- Opening Delimiter -

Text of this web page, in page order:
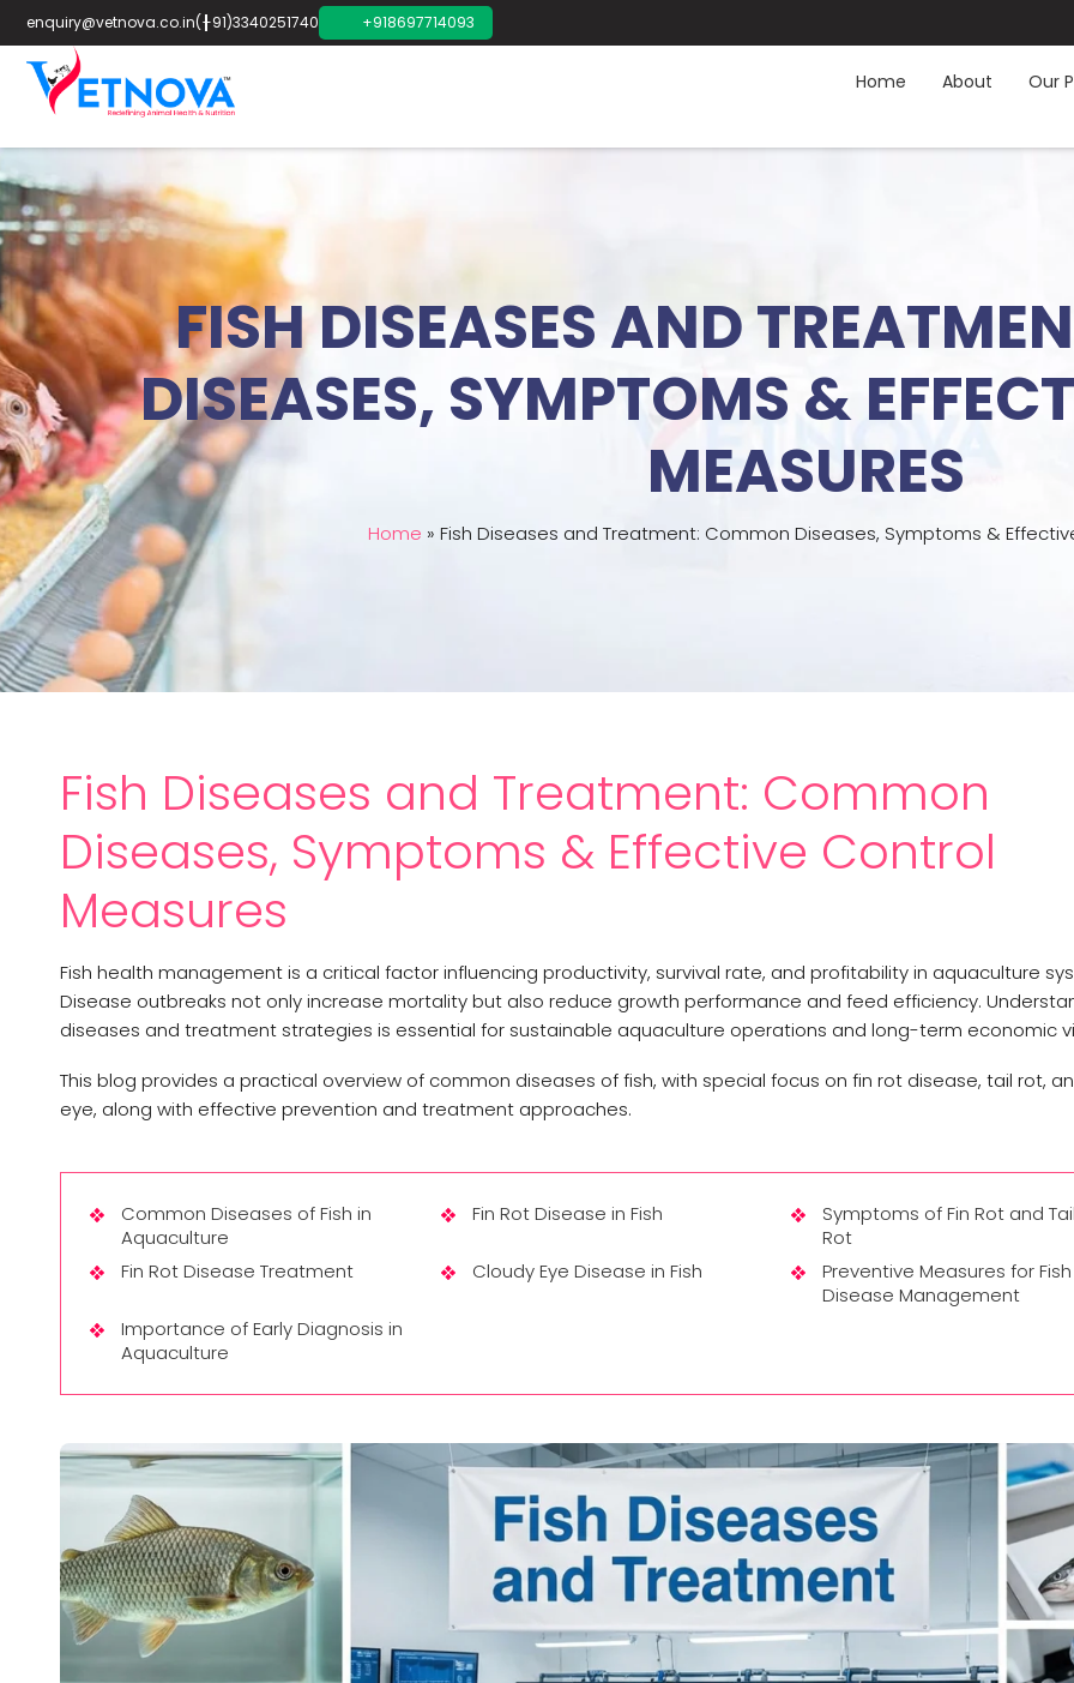
enquiry@vetnova.co.in(+91)3340251740 +918697714093
Home About Our
FISH DISEASES AND
DISEASES, SYMPTOMS &
MEASURES
Home » Fish Diseases and Treatment: Common Diseases, Symptoms &
Fish Diseases and Treatment: Common
Diseases, Symptoms & Effective Control
Measures
Fish health management is a critical factor influencing productivity, survival rate, and profitability in aquaculture
Disease outbreaks not only increase mortality but also reduce growth performance and feed efficiency.
diseases and treatment strategies is essential for sustainable aquaculture operations and long-term economic
This blog provides a practical overview of common diseases of fish, with special focus on fin rot disease, tail rot,
eye, along with effective prevention and treatment approaches.
Common Diseases of Fish in
Aquaculture
Fin Rot Disease in Fish
Symptoms of Fin Rot and
Rot
Fin Rot Disease Treatment
Cloudy Eye Disease in Fish
Preventive Measures for Fish
Disease Management
Importance of Early Diagnosis in
Aquaculture
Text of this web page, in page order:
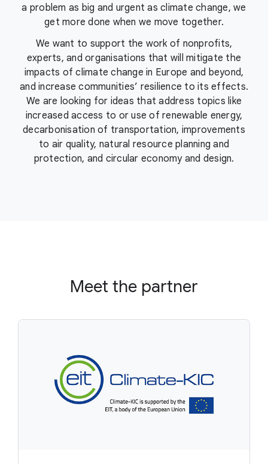
a problem as big and urgent as climate change, we
get more done when we move together.
We want to support the work of nonprofits,
experts, and organisations that will mitigate the
impacts of climate change in Europe and beyond,
and increase communities’ resilience to its effects.
We are looking for ideas that address topics like
increased access to or use of renewable energy,
decarbonisation of transportation, improvements
to air quality, natural resource planning and
protection, and circular economy and design.
Meet the partner
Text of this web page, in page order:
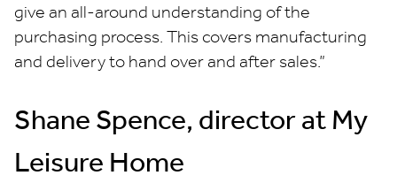
give an all-around understanding of the
purchasing process. This covers manufacturing
and delivery to hand over and after sales.”
Shane Spence, director at My
Leisure Home
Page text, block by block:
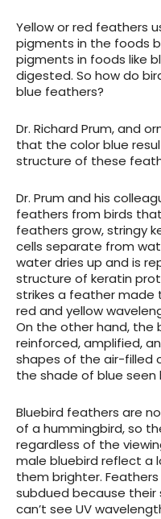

- Closing Delimiter -

## Aim of the task:
Exclude the pictures and print the rest of the data exactly.

## Exercise result:
Text of this web page, in page order:
enquiry@vetnova.co.in(+91)3340251740 +918697714093
Home About Our
FISH DISEASES AND
DISEASES, SYMPTOMS &
MEASURES
Home » Fish Diseases and Treatment: Common Diseases, Symptoms &
Fish Diseases and Treatment: Common
Diseases, Symptoms & Effective Control
Measures
Fish health management is a critical factor influencing productivity, survival rate, and profitability in aquaculture
Disease outbreaks not only increase mortality but also reduce growth performance and feed efficiency.
diseases and treatment strategies is essential for sustainable aquaculture operations and long-term economic
This blog provides a practical overview of common diseases of fish, with special focus on fin rot disease, tail rot,
eye, along with effective prevention and treatment approaches.
Common Diseases of Fish in
Aquaculture
Fin Rot Disease in Fish
Symptoms of Fin Rot and
Rot
Fin Rot Disease Treatment
Cloudy Eye Disease in Fish
Preventive Measures for Fish
Disease Management
Importance of Early Diagnosis in
Aquaculture
Text of this web page, in page order:
a problem as big and urgent as climate change, we
get more done when we move together.
We want to support the work of nonprofits,
experts, and organisations that will mitigate the
impacts of climate change in Europe and beyond,
and increase communities’ resilience to its effects.
We are looking for ideas that address topics like
increased access to or use of renewable energy,
decarbonisation of transportation, improvements
to air quality, natural resource planning and
protection, and circular economy and design.
Meet the partner
Text of this web page, in page order:
give an all-around understanding of the
purchasing process. This covers manufacturing
and delivery to hand over and after sales.”
Shane Spence, director at My
Leisure Home
Page text, block by block:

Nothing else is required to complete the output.